Problem to solve – Find the word "January" below. Copy each line that has it.

(Stored records)
^^^^^^^^
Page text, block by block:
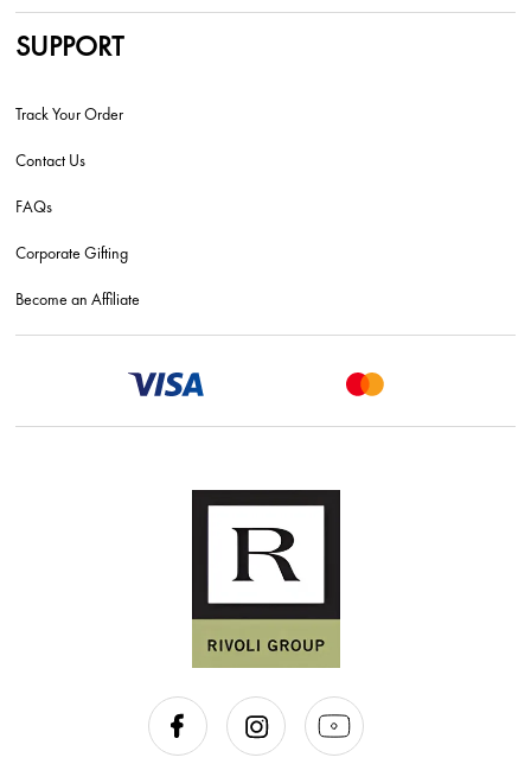
SUPPORT
Track Your Order
Contact Us
FAQs
Corporate Gifting
Become an Affiliate
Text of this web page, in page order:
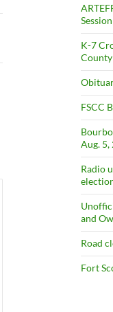
K-7
FSCC
Aug. 5,
Radio
and
Road
Fort
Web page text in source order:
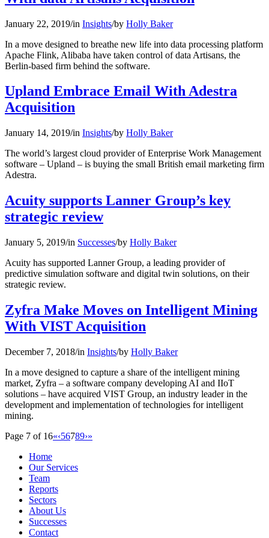
January 22, 2019/in Insights/by Holly Baker
In a move designed to breathe new life into data processing platform
Apache Flink, Alibaba have taken control of data Artisans, the
Berlin-based firm behind the software.
Upland Embrace Email With Adestra
Acquisition
January 14, 2019/in Insights/by Holly Baker
The world’s largest cloud provider of Enterprise Work Management
software – Upland – is buying the small British email marketing firm
Adestra.
Acuity supports Lanner Group’s key
strategic review
January 5, 2019/in Successes/by Holly Baker
Acuity has supported Lanner Group, a leading provider of
predictive simulation software and digital twin solutions, on their
strategic review.
Zyfra Make Moves on Intelligent Mining
With VIST Acquisition
December 7, 2018/in Insights/by Holly Baker
In a move designed to capture a share of the intelligent mining
market, Zyfra – a software company developing AI and IIoT
solutions – have acquired VIST Group, an industry leader in the
development and implementation of technologies for intelligent
mining.
Page 7 of 16«‹56789›»
Home
Our Services
Team
Reports
Sectors
About Us
Successes
Contact
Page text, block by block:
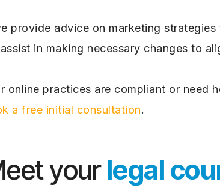
provide advice on marketing
in making necessary changes to
online practices are compliant or need
a free initial consultation.
yourlegal
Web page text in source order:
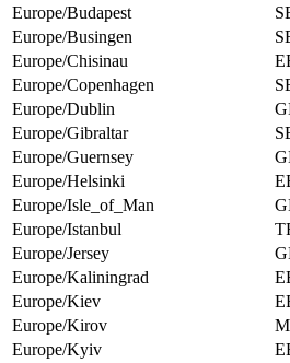
Europe/Budapest
Europe/Busingen
Europe/Chisinau
Europe/Copenhagen
Europe/Dublin
Europe/Gibraltar
Europe/Guernsey
Europe/Helsinki
Europe/Isle_of_Man
Europe/Istanbul
Europe/Jersey
Europe/Kaliningrad
Europe/Kiev
Europe/Kirov
Europe/Kyiv
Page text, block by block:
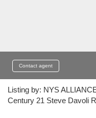
Contact agent
Listing by: NYS
Century 21 Steve Davoli
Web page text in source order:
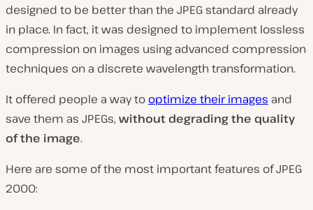
designed to be better than the JPEG standard already
in place. In fact, it was designed to implement lossless
compression on images using advanced compression
techniques on a discrete wavelength transformation.
It offered people a way to optimize their images and
save them as JPEGs, without degrading the quality
of the image.
Here are some of the most important features of JPEG
2000:
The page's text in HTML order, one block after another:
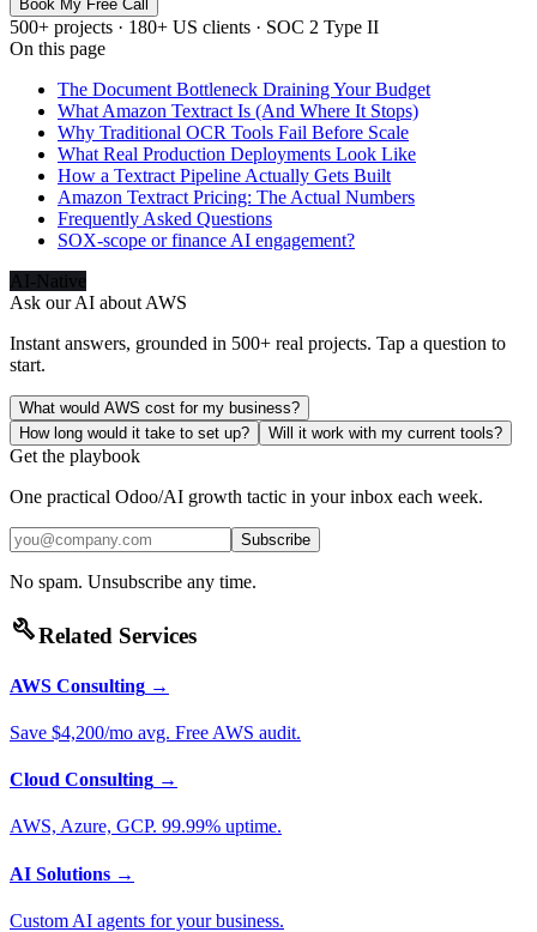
^^^^^^^^
Answer section –
January 22, 2019/in Insights/by Holly Baker
January 14, 2019/in Insights/by Holly Baker
January 5, 2019/in Successes/by Holly Baker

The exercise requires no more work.